Recognizing that there is no shortcut to building trust within the communities of Juarez, the federal government has decided to pull thousands of Federales out of the city by March 2012 and keep about 1,200 there for training and support purposes, in an effort to rebuild the municipal and state police and create one operational force, known as Policia Unica. The appointment of a successful, no-nonsense police chief from Tijuana, Julian Leyzaola, as the new chief in Juarez should also help in integrating these security forces. This is a start.

However, what is also needed is a comprehensive public security plan for the city, a community-centric policing plan that puts cops into the neighborhoods on a regular basis where they can show consistent responsiveness to community needs and security challenges. Above all, they will be better-positioned to forge the kinds of relationships critical to building trust with local resident leaders. To protect this force and provide it "ground truth", an array of surveillance cameras and gunshot real-time alert systems should also be deployed, providing these nascent beat cops with the force multipliers necessary to immediately react to what is going on in their neighborhoods and for their own force protection. Breaking through deep distrust (and fear of retribution by the gangs) will not be easy, but U.S. troops in the extremely hostile environments of Afghanistan and Iraq are returning with valuable lessons learned that should be shared with Mexican security forces, after all security of the Mexican border cities is key to U.S. national security.

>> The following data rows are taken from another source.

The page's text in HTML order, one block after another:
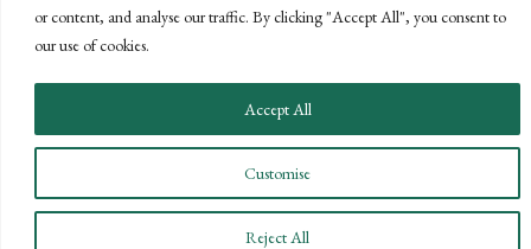
or content, and analyse our traffic. By clicking "Accept All", you consent to
our use of cookies.
Customise
Reject All
Accept All
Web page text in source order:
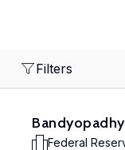
Filters
Federal
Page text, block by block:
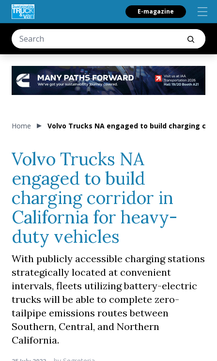
E-magazine
Home Volvo Trucks NA engaged to build charging
Volvo Trucks NA
engaged to build
charging corridor in
California for heavy-
duty vehicles
With publicly accessible charging stations
strategically located at convenient
intervals, fleets utilizing battery-electric
trucks will be able to complete zero-
tailpipe emissions routes between
Southern, Central, and Northern
California.
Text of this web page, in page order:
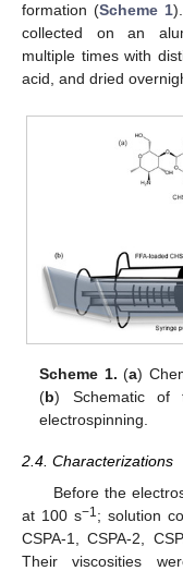
formation (Scheme 1
collected on an
multiple times with
acid, and dried
Scheme 1. (a)
(b) Schematic of
electrospinning.
2.4. Characterizations
Before the
at 100 s−1 ; solution
CSPA-1, CSPA-2,
Their viscosities
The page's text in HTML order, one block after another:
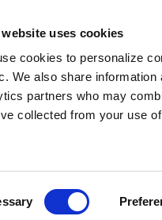
uses cookies
cookies to personalize
We also share
partners who may
collected from your use
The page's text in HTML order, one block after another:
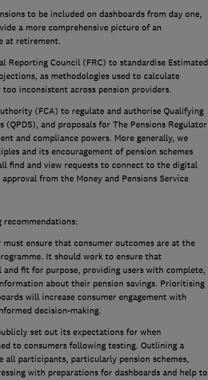
to be included on dashboards from day one,
a more comprehensive picture of an
at retirement.
Reporting Council (FRC) to standardise Estimated
as methodologies used to calculate
inconsistent across pension providers.
(FCA) to regulate and authorise Qualifying
(QPDS), and proposals for The Pensions Regulator
and compliance powers. More generally, we
and its encouragement of pension schemes
find and view requests to connect to the digital
from the Money and Pensions Service
recommendations:
must ensure that consumer outcomes are at the
It should work to ensure that
and fit for purpose, providing users with complete,
about their pension savings. Prioritising
will increase consumer engagement with
decision-making.
set out its expectations for when
to consumers following testing. Outlining a
all participants, particularly pension schemes,
with preparations for dashboards and help to
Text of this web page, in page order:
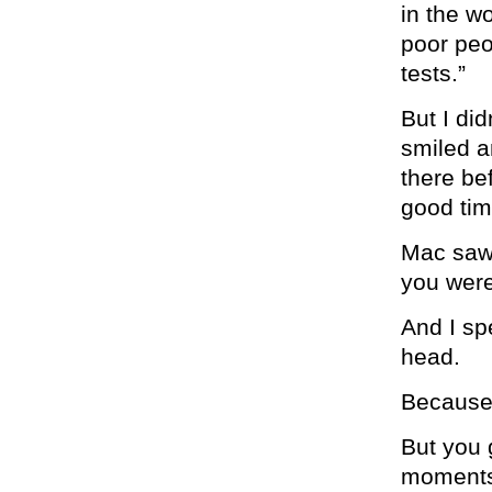
in the
poor
tests.”
But I
smiled
there
good
Mac
you
And I
head.
But you
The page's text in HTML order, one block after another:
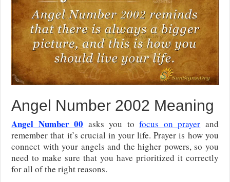
Angel Number 2002 Meaning
Angel Number 00 asks you tofocus on prayer and
remember that it’s crucial in your life. Prayer is how you
connect with your angels and the higher powers, so you
need to make sure that you have prioritized it correctly
for all of the right reasons.
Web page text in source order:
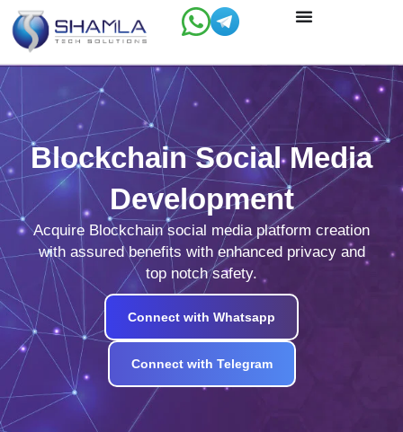
Skip
content
Blockchain Social Media
Development
Acquire Blockchain social media platform creation
with assured benefits with enhanced privacy and
top notch safety.
Connect with Whatsapp
Connect with Telegram
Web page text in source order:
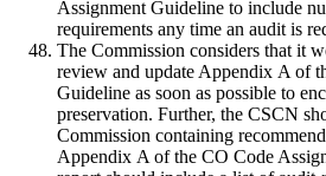
Assignment Guideline to include
requirements any time an audit is
The Commission considers that it
review and update Appendix A of
Guideline as soon as possible to
preservation. Further, the CSCN
Commission containing
Appendix A of the CO Code
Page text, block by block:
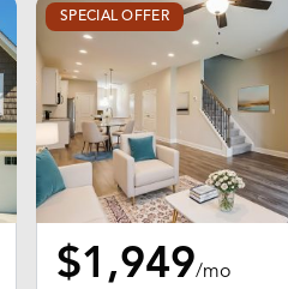
SPECIAL OFFER
$1,949/mo
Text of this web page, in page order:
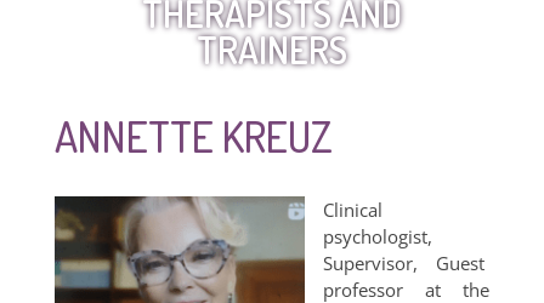
THERAPISTS AND
TRAINERS
ANNETTE KREUZ
Clinical
psychologist,
Supervisor, Guest
professor at the
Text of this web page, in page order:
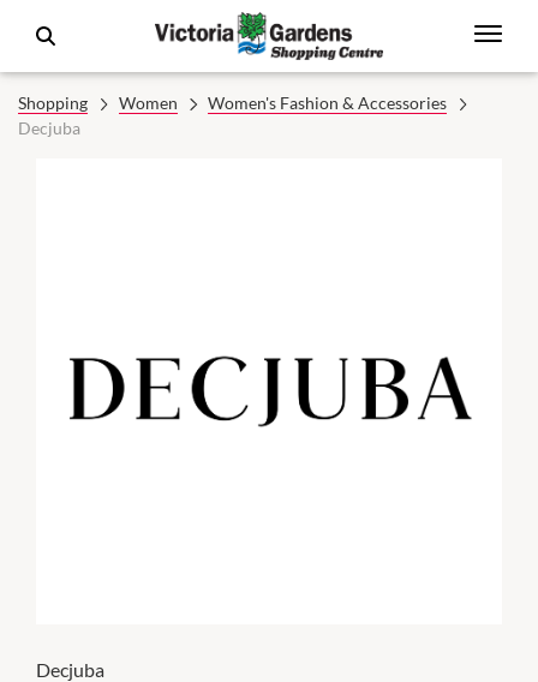
Shopping Women
Women's Fashion & Accessories
Decjuba
Decjuba
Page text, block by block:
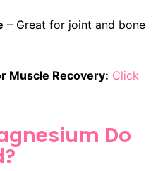
– Great for joint and bone
Muscle Recovery: Click
Do
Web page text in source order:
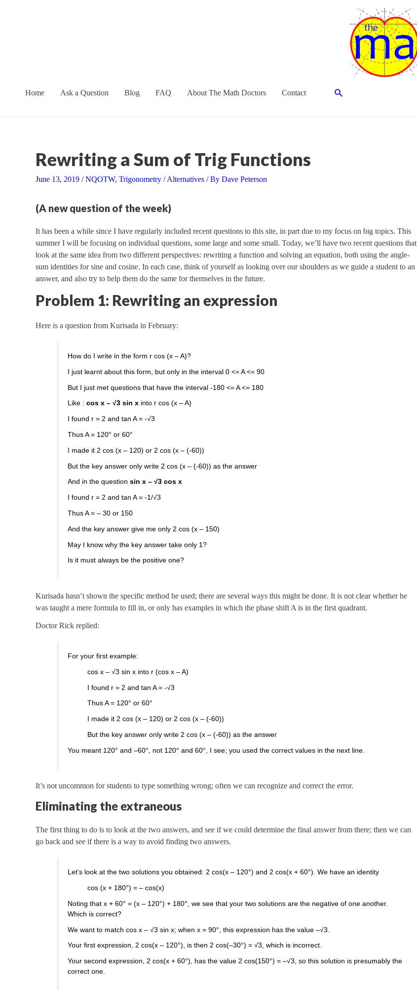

For its part, the U.S. government should marshal more resources to assist the Mexican police in border cities like Juarez. In addition to current intelligence sharing and target packaging, the U.S. should send veteran police who have worked in some of the worst gang-infested neighborhoods in our country to impart valuable lessons learned on community policing. When we look at the vast amounts of U.S. treasure expended in Afghanistan and Iraq for the sake of our national security, isn't it worth spending a fraction of those resources right next door?